Statistical Commands
Three statistical functions have been added: variance (population variance), topk (top k most frequent values), and countFrequent (approximate frequency count).
variance was verified alongside the existing stddev and avg.
filter ispresent(response_time) | stats variance(response_time) as v, stddev(response_time) as sd, avg(response_time) as avg_rt
| v | sd | avg_rt |
|---|---|---|
| 4788776.5156 | 2188.3273 | 1017.4667 |
variance returns the population variance. Squaring the stddev value yields approximately the same result as variance (2188.3273² ≈ 4788776), confirming consistency with the standard deviation.

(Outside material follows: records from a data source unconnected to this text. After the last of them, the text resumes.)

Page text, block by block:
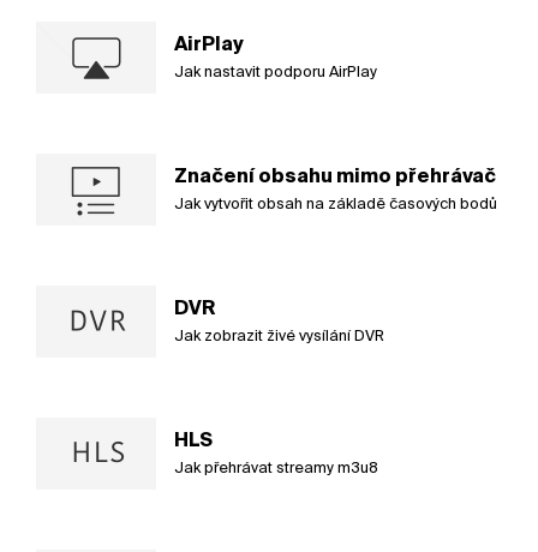
AirPlay
Jak nastavit podporu AirPlay
Značení obsahu mimo přehrávač
Jak vytvořit obsah na základě časových bodů
DVR
Jak zobrazit živé vysílání DVR
HLS
Jak přehrávat streamy m3u8
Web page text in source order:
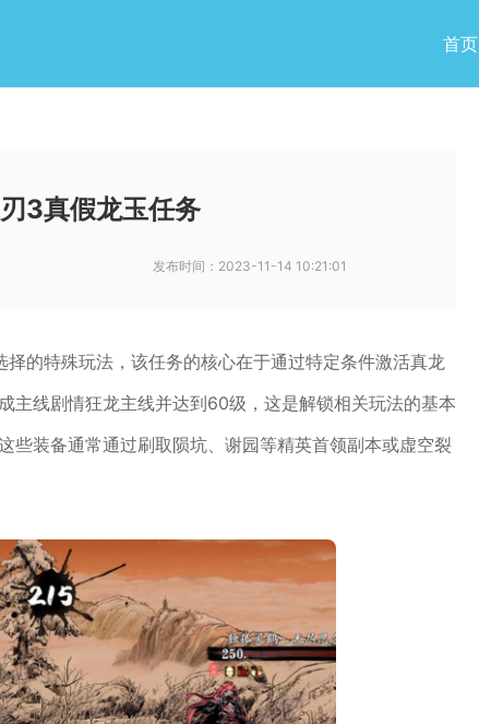
首页
3真假龙玉任务
发布时间： 2023-11-14 10:21:01
的特殊玩法，该任务的核心在于通过特定条件激活真龙
主线剧情狂龙主线并达到60级，这是解锁相关玩法的基本
些装备通常通过刷取陨坑、谢园等精英首领副本或虚空裂

topk returns the top k most frequent values and their occurrence counts.
filter ispresent(status) | stats topk(3, status)
| status | count |
|---|---|
| 200 | 10 |
| 403 | 2 |
| 500 | 2 |
The official documentation states that use with a by clause is not supported.
countFrequent calculates approximate counts for each combination of field values and returns them in descending order.
filter ispresent(method) | countFrequent method, status
| method | status | _approxcount |
|---|---|---|
| GET | 200 | 5 |
| POST | 200 | 5 |
| GET | 500 | 2 |
| GET | 403 | 2 |
| POST | 401 | 1 |
The _approxcount field is automatically generated.
String Functions
messageSize is a function that returns the byte length of a field.
fields messageSize(@message) as sz, @message | sort sz desc | limit 5
| sz | @message (excerpt) |
|---|---|
| 147 | {"level": "INFO", "service": "payment-service"...} |
| 146 | {"level": "INFO", "service": "payment-service"...} |
| 145 | {"level": "INFO", "service": "payment-service"...} |
JSON Functions
jsonArraySize and jsonArrayContains are functions that operate on JSON array strings.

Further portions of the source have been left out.